Below is a step-by-step example code for loading, preprocessing, and visualizing single-cell RNA-seq data with Seurat, including comments to explain each step:

```r
# Load packages
library(Seurat)
library(SeuratData)

# Load the pbmc3k dataset (replace with your dataset if needed)
SeuratData::InstallData("pbmc3k")
data("pbmc3k") # Replace with your dataset

# Create a Seurat object
pbmc_counts <- as.matrix(pbmc3k@assays$RNA@counts)
pbmc <- CreateSeuratObject(counts = pbmc_counts)

# Quality control and filtering
pbmc <- subset(pbmc, subset = nFeature_RNA > 200 & nFeature_RNA < 2500)

# Normalize the data
# This step adjusts for differences in sequencing depth across cells.
pbmc <- NormalizeData(pbmc)

# Identify variable features
# Variable features are genes that exhibit high variability across cells.
# These features are used in downstream analyses to focus on informative genes.
pbmc <- FindVariableFeatures(pbmc)

# Scale the data
# Scaling centers and scales each gene, making them comparable for PCA and clustering.
# This is an important step for most dimensionality reduction techniques.
pbmc <- ScaleData(pbmc)

# Step 4: Run Principal Component Analysis (PCA)
# PCA reduces the dimensionality of the data, allowing us to identify major sources of variation.
# Here, we use the variable features identified earlier to perform PCA.
pbmc <- RunPCA(pbmc)

# Step 5: Find Neighbors
# This step identifies nearest neighbors for each cell based on their PCA scores.
# It is an essential step before clustering the cells.
pbmc <- FindNeighbors(pbmc, dims = 1:10)

# Step 6: Cluster the cells
# Clustering groups cells with similar expression profiles, aiding in cell-type identification.
pbmc <- FindClusters(pbmc, resolution = 0.5)

# Step 7: Run UMAP for visualization
# UMAP (Uniform Manifold Approximation and Projection) is a popular method for visualizing high-dimensional data.
# This step reduces the data to two dimensions, making it easier to visualize clusters.
pbmc <- RunUMAP(pbmc, dims = 1:10)

# Step 8: Plot the UMAP results
# This visualization shows the clusters identified by Seurat, each in a different color.
DimPlot(pbmc, reduction = "umap")
```

This annotated code provides a guide for basic steps of single-cell RNA-seq analysis in Seurat, from data normalization to visualization.
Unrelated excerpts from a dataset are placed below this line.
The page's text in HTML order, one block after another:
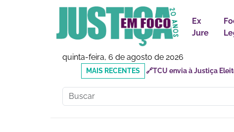
Ex
Jure
quinta-feira, 6 de agosto de 2026
MAIS
RECENTES
🔗Doutor Luizinho:
Social
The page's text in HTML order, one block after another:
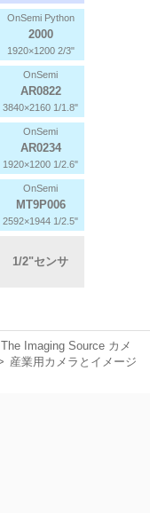
OnSemi Python
2000
1920×1200 2/3"
OnSemi
AR0822
3840×2160 1/1.8"
OnSemi
AR0234
1920×1200 1/2.6"
OnSemi
MT9P006
2592×1944 1/2.5"
1/2"センサ
The Imaging Source カメ
産業用カメラとイメージ
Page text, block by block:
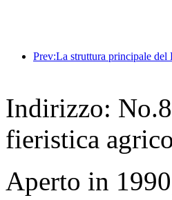
Indirizzo:
fieristica
Aperto in
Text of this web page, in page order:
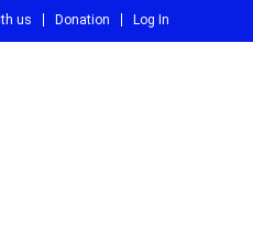
us Donation Log In
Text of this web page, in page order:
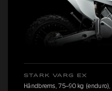
STARK VARG EX
Håndbrems, 75–90 kg
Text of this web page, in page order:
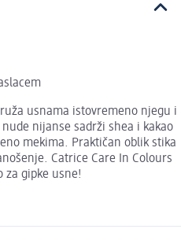
usnama istovremeno njegu i
nijanse sadrži shea i kakao
mekima. Praktičan oblik stika
Catrice Care In Colours
za gipke usne!
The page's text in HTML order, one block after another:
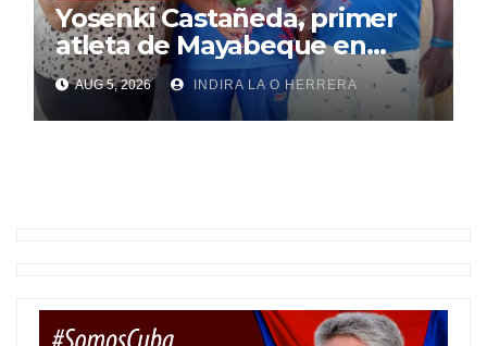
Yosenki Castañeda, primer
atleta de Mayabeque en
subir al podio
centroamericano
AUG 5, 2026 INDIRA LA O HERRERA
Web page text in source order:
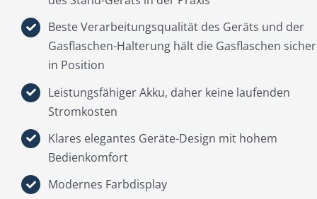
Beste Verarbeitungsqualität des Geräts und der
Gasflaschen-Halterung hält die Gasflaschen sicher
in Position
Leistungsfähiger Akku, daher keine laufenden
Stromkosten
Klares elegantes Geräte-Design mit hohem
Bedienkomfort
Modernes Farbdisplay
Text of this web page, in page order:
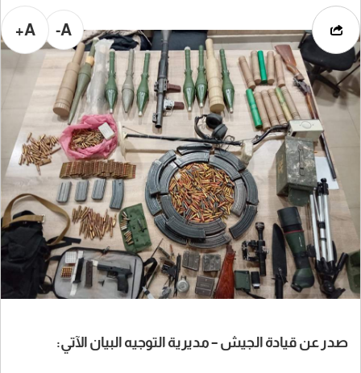
A-
A+
صدر عن قيادة الجيش – مديرية التوجيه البيان الآتي:
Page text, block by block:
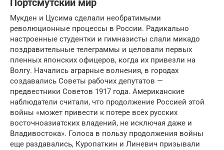
Портсмутский мир
Мукден и Цусима сделали необратимыми
революционные процессы в России. Радикально
настроенные студентки и гимназисты слали микадо
поздравительные телеграммы и целовали первых
пленных японских офицеров, когда их привезли на
Волгу. Начались аграрные волнения, в городах
создавались Советы рабочих депутатов —
предвестники Советов 1917 года. Американские
наблюдатели считали, что продолжение Россией этой
войны «может привести к потере всех русских
восточноазиатских владений, не исключая даже и
Владивостока». Голоса в пользу продолжения войны
еще раздавались, Куропаткин и Линевич призывали
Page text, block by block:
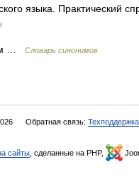
языка. Практический
… Словарь синонимов
Обратная связь: Техподдержка
сайты , сделанные на PHP,
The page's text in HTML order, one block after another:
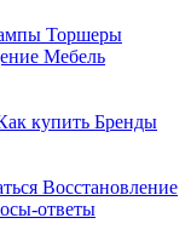
Торшеры
Мебель
купить Бренды
Восстановление
ответы
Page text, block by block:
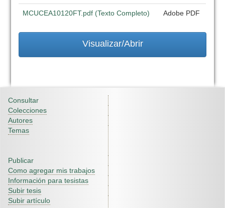
MCUCEA10120FT.pdf (Texto Completo) Adobe PDF
Visualizar/Abrir
Consultar
Colecciones
Autores
Temas
Publicar
Como agregar mis trabajos
Información para tesistas
Subir tesis
Subir artículo
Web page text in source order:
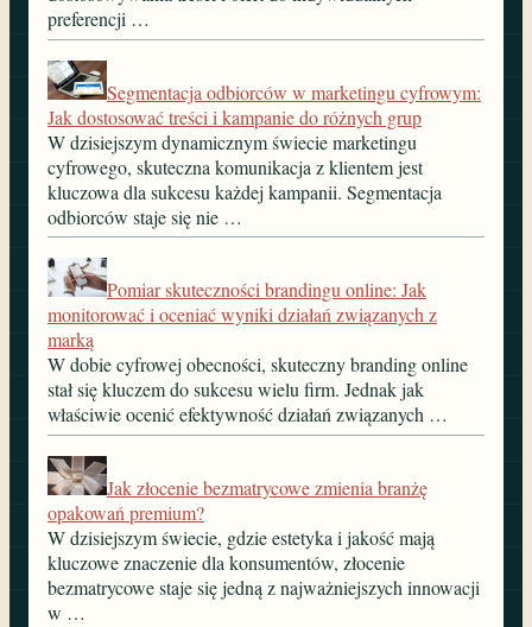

**For a detailed tutorial on using Seurat, please visit [this link](https://satijalab.org/seurat/articles/pbmc3k_tutorial.html)**


## Memory and Core Requirements

### **Memory Requirements**

- **Small Dataset (up to ~10,000 cells)**: 16–32 GB RAM should suffice for typical preprocessing and clustering tasks.
- **Medium Dataset (up to ~50,000 cells)**: 32–64 GB RAM is recommended to handle most analyses comfortably.
- **Large Dataset (over ~100,000 cells)**: 128 GB or more might be needed, particularly for steps like dimensionality reduction and integration.

### **Core Requirements**

- **Small Analyses**: For small datasets or exploratory analysis, 2–4 cores are generally sufficient.
- **Medium to Large Analyses**: For larger datasets, 8–16 cores are beneficial, especially for parallelizable steps such as normalization, dimensionality reduction, and clustering.
- **Very Large or High-throughput Analyses**: Using 24 cores or more can help expedite analyses on large datasets, especially when utilizing parallelized workflows with packages like `BiocParallel`.

### Example Setup Recommendations

For a typical medium-sized scRNA-seq analysis in R, a setup with **64 GB of memory and 8–12 cores** is often effective. If you’re working with very large datasets or performing computationally intensive steps like integration across multiple datasets, consider **128 GB of memory and 16 or more cores** to optimize performance and speed.